Managing poorly healing wounds has an annual global cost of $250 billion.
Researchers from Monash University’s Australian Regenerative Medicine Institute (ARMI) and EMBL Australia, have uncovered a molecule involved in the healing process, which when engineered and injected into animal models, increases the rate of wound closure up to 2.5 times, as well as increasing the rate of muscle regeneration.
Ageing and diseases such as diabetes impact the ability of wounds to heal. Managing wounds that aren’t healing well is estimated to cost more than $250 billion globally each year.
Publishing the work in the journal Nature, associate professor Mikaёl Martino, group leader at ARMI and EMBL Australia said the discovery had ‘shed light on the crucial role of sensory neurons in orchestrating the repair and regeneration of tissues.’
Researchers found that during the healing process, nociceptive sensory neurons, which sense pain, grow into injured skin and muscle tissues, communicating with immune cells through calcitonin gene-related peptide (CGRP), a neuropeptide. ‘This neuropeptide acts on immune cells to control them, facilitating tissue healing and muscle regeneration,’ said Martino.
The researchers found that the selective removal of sensory neurons in mice reduced the presence of CGRP, which led to the impairment in the healing of skin wounds and muscle regeneration following injury.

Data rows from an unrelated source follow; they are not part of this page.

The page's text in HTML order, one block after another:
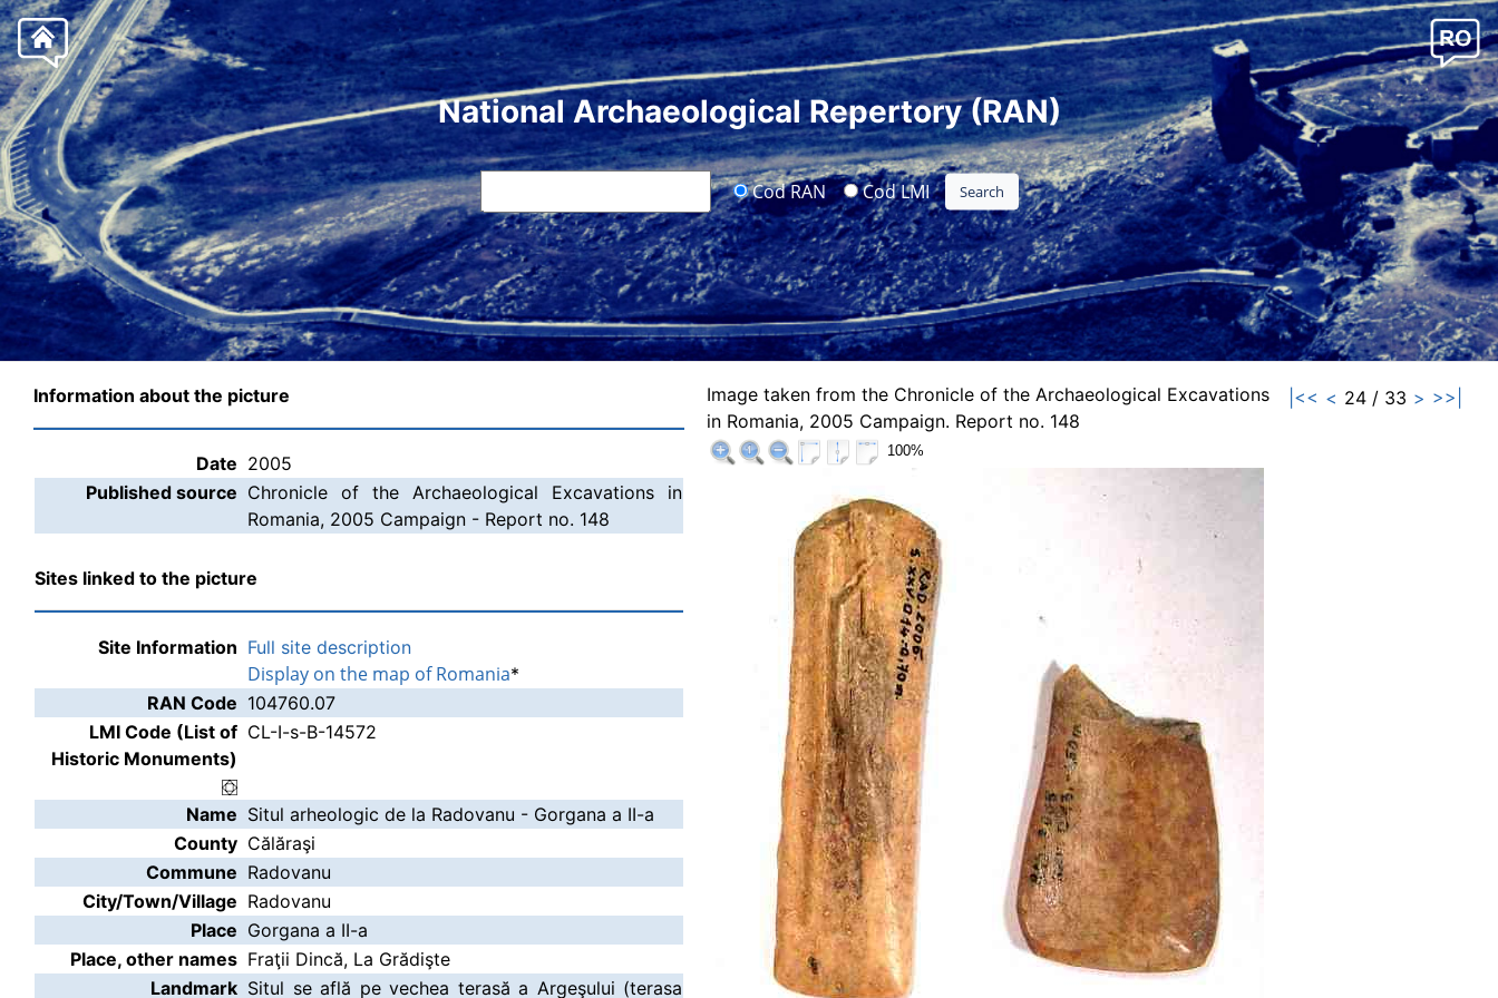
National Archaeological Repertory (RAN)
Cod RAN Cod LMI
Information about the picture
Date 2005
Published source Chronicle of the Archaeological Excavations in
Romania, 2005 Campaign - Report no. 148
Sites linked to the picture
Site Information Full site description
Display on the map of Romania*
RAN Code 104760.07
LMI Code (List of
Historic Monuments)
CL-I-s-B-14572
Name Situl arheologic de la Radovanu - Gorgana a II-a
County Călăraşi
Commune Radovanu
City/Town/Village Radovanu
Place Gorgana a II-a
Place, other names Fraţii Dincă, La Grădişte
Landmark Situl se află pe vechea terasă a Argeşului (terasa
|<< < 24 / 33 > >>|
Image taken from the Chronicle of the Archaeological Excavations
in Romania, 2005 Campaign. Report no. 148
100%

However, when an engineered version of CGRP was given to the mice with neuropathy, similar to that seen in diabetic patients, it led to rapid wound healing and muscle regeneration.
‘Harnessing the potential of this neuro-immuno-regenerative axis opens new avenues for effective therapies, whether as standalone treatments or in combination with existing therapeutic approaches,’ said Martino.
The team aims to develop innovative therapies that address one of the root causes of impaired tissue healing, which they say will offer hope to millions.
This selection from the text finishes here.